Cyber Warfare Opens A New Front Against Civilians
Technology is a plant that is forever growing and humanity cannot currently anticipate its full height or width. The increasing use of cyberspace for virtually everything in contemporary life creates a scenario where we cannot imagine life without all the convenience it has brought.
Modern warfare is increasingly adjusting its power towards cyberspace as opposed to the traditional weapons.
The unique nature of cyberwarfare is that it does not need matching armies, it only needs keyboards, the equivalent of gunpowder in current warfare. This means that nations have lost their monopoly to wage war thus making armed conflicts more dangerous while leaving civilians ever more exposed.
Anyone with a keyboard and the skills can launch cyber-attacks against the state or any other entity that can be targeted. In a doomsday scenario, it paints a war of everyone against everyone because the skills can be learnt easily by anyone and the attendant tools are available for download on the Internet.
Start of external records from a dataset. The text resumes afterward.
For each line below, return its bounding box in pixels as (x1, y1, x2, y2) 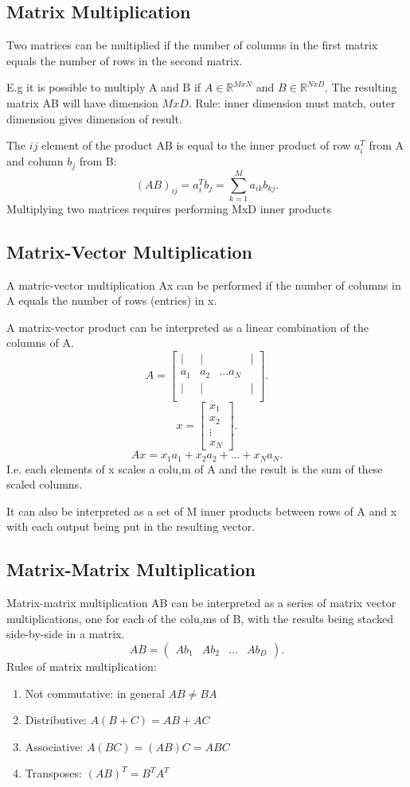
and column (6, 153, 64, 169)
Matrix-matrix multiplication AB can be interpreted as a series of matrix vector (6, 594, 396, 611)
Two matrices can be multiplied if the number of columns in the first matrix (6, 37, 378, 53)
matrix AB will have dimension (6, 94, 158, 111)
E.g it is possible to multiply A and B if (6, 79, 201, 95)
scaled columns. (6, 476, 83, 493)
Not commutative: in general (25, 684, 165, 701)
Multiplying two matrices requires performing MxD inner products (6, 200, 331, 216)
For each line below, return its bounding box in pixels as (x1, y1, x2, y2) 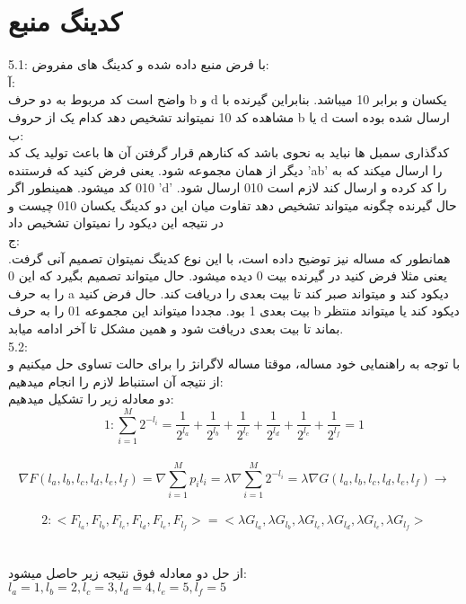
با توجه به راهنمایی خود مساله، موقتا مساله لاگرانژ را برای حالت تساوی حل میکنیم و (8, 354, 461, 373)
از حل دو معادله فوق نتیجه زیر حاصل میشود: (8, 564, 247, 582)
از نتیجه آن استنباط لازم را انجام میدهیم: (8, 371, 224, 390)
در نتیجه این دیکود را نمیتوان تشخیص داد (8, 213, 224, 232)
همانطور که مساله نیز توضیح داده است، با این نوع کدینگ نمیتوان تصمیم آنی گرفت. (8, 248, 451, 267)
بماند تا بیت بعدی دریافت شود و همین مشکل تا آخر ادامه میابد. (8, 319, 344, 338)
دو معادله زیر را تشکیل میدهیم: (8, 389, 174, 408)
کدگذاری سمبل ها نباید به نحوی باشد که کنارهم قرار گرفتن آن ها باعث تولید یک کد (8, 143, 450, 162)
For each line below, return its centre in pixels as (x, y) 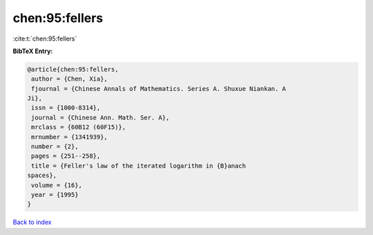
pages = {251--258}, (66, 156)
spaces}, (42, 175)
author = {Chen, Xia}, (70, 79)
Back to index (32, 222)
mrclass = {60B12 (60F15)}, (79, 127)
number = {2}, (55, 147)
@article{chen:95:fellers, (73, 69)
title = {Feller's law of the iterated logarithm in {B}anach (139, 166)
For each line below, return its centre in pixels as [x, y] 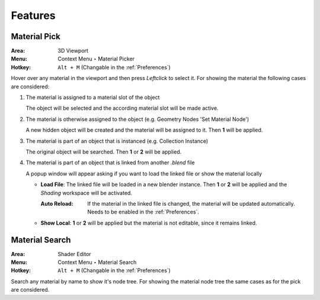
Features [33, 15]
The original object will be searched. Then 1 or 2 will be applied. [104, 152]
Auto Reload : [57, 203]
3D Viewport [73, 51]
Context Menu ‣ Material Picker [96, 59]
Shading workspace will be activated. [87, 193]
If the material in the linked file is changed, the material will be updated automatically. [191, 203]
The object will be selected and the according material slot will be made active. [122, 108]
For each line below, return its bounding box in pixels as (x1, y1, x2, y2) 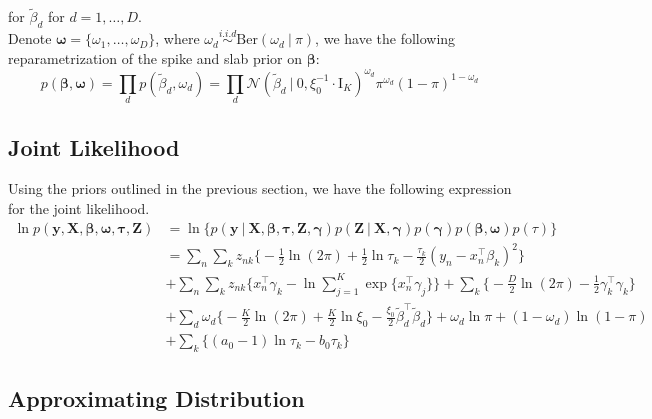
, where (155, 28, 200, 49)
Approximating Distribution (8, 383, 305, 414)
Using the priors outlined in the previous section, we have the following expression (8, 178, 512, 199)
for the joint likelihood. (8, 198, 150, 219)
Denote (8, 28, 52, 49)
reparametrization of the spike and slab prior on (8, 47, 302, 68)
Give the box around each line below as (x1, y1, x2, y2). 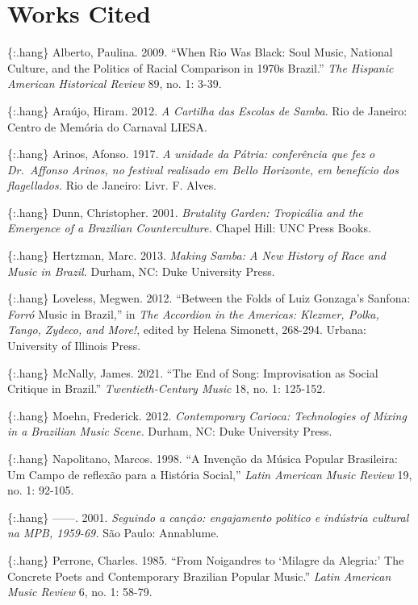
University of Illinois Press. (7, 337, 141, 354)
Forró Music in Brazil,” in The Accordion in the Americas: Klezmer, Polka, (7, 305, 379, 322)
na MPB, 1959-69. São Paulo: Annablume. (7, 524, 219, 541)
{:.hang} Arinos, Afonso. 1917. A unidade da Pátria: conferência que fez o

As such, the ability to enjoy e-commerce, among other advantages, does not come devoid of the possible damage that could result from full-scale cyberwar. In the words of Anthony Sinopoli, “The potential for disastrous consequences in a nuclear attack can be matched in the case of an all-out attack using cyber-warfare.
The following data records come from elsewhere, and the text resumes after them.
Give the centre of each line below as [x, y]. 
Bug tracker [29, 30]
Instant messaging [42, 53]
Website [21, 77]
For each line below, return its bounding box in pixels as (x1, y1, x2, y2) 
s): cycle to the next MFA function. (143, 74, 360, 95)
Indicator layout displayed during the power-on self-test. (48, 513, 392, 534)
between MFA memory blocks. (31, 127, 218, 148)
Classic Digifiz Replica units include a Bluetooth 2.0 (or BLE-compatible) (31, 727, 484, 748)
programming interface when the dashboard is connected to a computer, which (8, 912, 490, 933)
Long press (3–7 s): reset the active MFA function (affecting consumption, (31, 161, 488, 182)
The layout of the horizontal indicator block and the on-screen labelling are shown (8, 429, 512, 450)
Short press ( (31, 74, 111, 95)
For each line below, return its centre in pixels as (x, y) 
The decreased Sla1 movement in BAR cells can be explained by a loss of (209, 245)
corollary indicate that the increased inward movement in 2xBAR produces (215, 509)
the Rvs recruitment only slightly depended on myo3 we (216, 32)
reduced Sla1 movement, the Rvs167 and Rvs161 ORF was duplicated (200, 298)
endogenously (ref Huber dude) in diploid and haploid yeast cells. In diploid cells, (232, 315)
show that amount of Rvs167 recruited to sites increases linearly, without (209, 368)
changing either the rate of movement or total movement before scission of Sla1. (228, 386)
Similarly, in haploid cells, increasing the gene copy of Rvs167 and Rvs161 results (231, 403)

The example of a cyber-attack where critical infrastructures are destroyed or otherwise rendered useless can leave a state in a helpless position, causing unnecessary suffering to its citizens.”
Despite its convenience and its ability to launch attacks effectively without marching troops, there is no war that has been waged purely on cyber means.
Contemporary warfare incorporates the cyber capabilities alongside traditional methods and weapons. For instance, the Russian cyber-attacks against Ukraine and Georgia combined cyber attacks and kinetic means.
However, it is plausible that a full-scale cyberwar is possible even though recent conflicts have not been waged in that fashion. We are in the early days of keyboard combatants, and thus the future portends wars that may eliminate the need for physical armies in the invaded country.
Why, say, would a country expose its soldiers to possible injuries when it can comfortably cripple them by executing malware?
The wide ranging capabilities of cyber warfare can be deceptive as to what is allowed in the context of an armed conflict. Under the laws of armed conflict, not every action is permissible.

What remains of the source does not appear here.